In 1350 we have the Black Plague destroying up to one third of the entire population of England and virtually eliminating Latin as a cultural influence on the written English—and at the same time giving the remaining peasantry some push-back power over the nobility to better their condition in life...and language. And with the wars in France over the French patrimony of the Norman conquerors we have the French rulers in England addressing the people in English in order to persuade them to follow and fight for him in France.

This is what I read these books to learn. Why did we adopt a particular word from a particular language at a particular time? Why did particular words totally replace the original English word? And why others were added to and thus enriched the current verbiage…and increased our ability to communicate an increasing number of conceptual/emotional subtleties?

Why do we have so many words that are spelled the same but have different meanings? And why do we have so many words that are spelled so differently and yet carry nearly the same meaning? Think about it: why are most of our nautical words of Dutch origin? And, while the animal names are Germanic, why are the cooked versions of these animals described with French words? And why are the acts and physical realities of sex crudely labeled in Germanic while romantic/poetic words and phrases are reserved for an “elevated” treatment?

How did Chaucer herald the transition from Old to Middle English? And Shakespeare later sweep us up from Middle to Modern English? It’s not just a list of the new words that interests me, it’s the “why” of the new words at THAT time? Chaucer was trying to evoke the styles (accents?) that would be encountered in and around London of his time. Shakespeare did much the same. But what they both did, so much better and more prolifically than other writers, is use whatever sound-fabrications they could think of to convey an emotional concept that had never been expressed before in so simple a way.

The one thing that I wish Bragg had done…although I can accept that it might have otherwise expanded the book more than was practical...there seems to be no accepted explanation of the Great Vowel Shift.
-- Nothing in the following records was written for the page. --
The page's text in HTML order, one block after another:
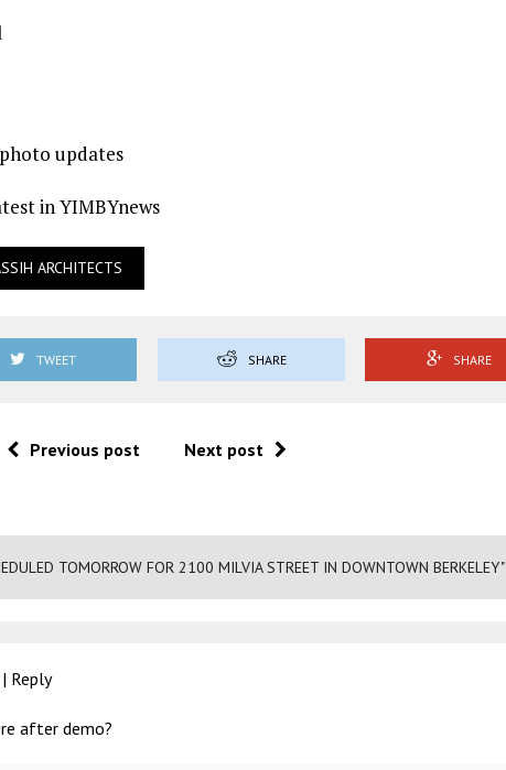
updates
in YIMBYnews
ARCHITECTS
TWEET SHARE SHARE
Previous post Next post
TOMORROW FOR 2100 MILVIA STREET IN DOWNTOWN BERKELEY"
| Reply
after demo?

“In the years between Chaucer’s birth and Shakespeare’s death, English went through a process now known as the Great Vowel Shift.”

While the printing press “fixed” word spelling before the GVS started, such that English words are now spelled consistently around the world, it is because of the GVS that many of the written words are often disconnected from the way they are pronounced. Read poetry from that era and you can see that many of the words no longer rhyme; e.g. “prove” and “love” rhymed for Shakespeare.
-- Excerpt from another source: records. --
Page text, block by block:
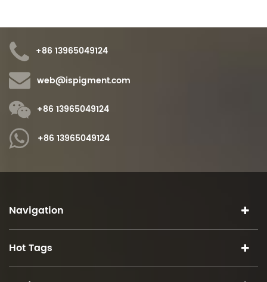
+86 13965049124
web@ispigment.com
+86 13965049124
+86 13965049124
Navigation
Hot Tags
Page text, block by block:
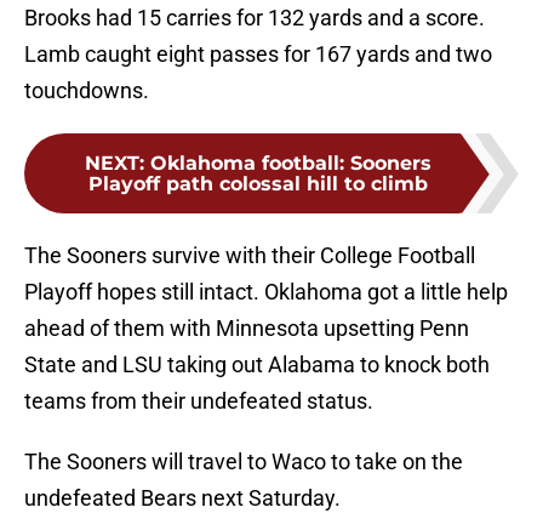
Brooks had 15 carries for 132 yards and a score.
Lamb caught eight passes for 167 yards and two
touchdowns.
NEXT: Oklahoma football: Sooners
Playoff path colossal hill to climb
The Sooners survive with their College Football
Playoff hopes still intact. Oklahoma got a little help
ahead of them with Minnesota upsetting Penn
State and LSU taking out Alabama to knock both
teams from their undefeated status.
The Sooners will travel to Waco to take on the
undefeated Bears next Saturday.
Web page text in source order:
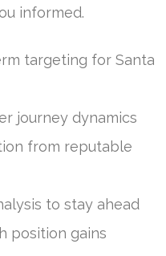
informed.
targeting for Santa
journey dynamics
from reputable
to stay ahead
position gains
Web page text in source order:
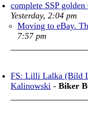
complete SSP
Yesterday, 2:04 pm
Moving to eBay.
7:57 pm
FS: Lilli Lalka (Bild
Kalinowski - Biker

And then there were the early dictionaries that established (determined?!) “official” spelling.

“The relationship between sound and spelling in English is a nightmare. Our writing system is not phonetic to the point of being anti-phonetic.”

Why do we have so many ways of spelling the same sound? And why so many ways to pronounce individual letters? And not just vowels but consonants are also distorted for our convenience. We used to have different letters to differentiate between “t” and “th”. [See for a listing of the English letters that didn’t survive into the modern age.]

Braggs also points out the vagaries of Victorian prudishness in “tormenting the language into shapes and sounds which reflect strait-laced manners, class prejudice and competing moralities”. Add to that the “arrogance” of the dictionary writers who took it upon themselves to dictate the way words should be spelled merely to indicate some information about the ultimate source of the word that only the people who already knew these facts cared about and saddled us with “deBt" and “douBt" and “ofTen" and “cloTHes”.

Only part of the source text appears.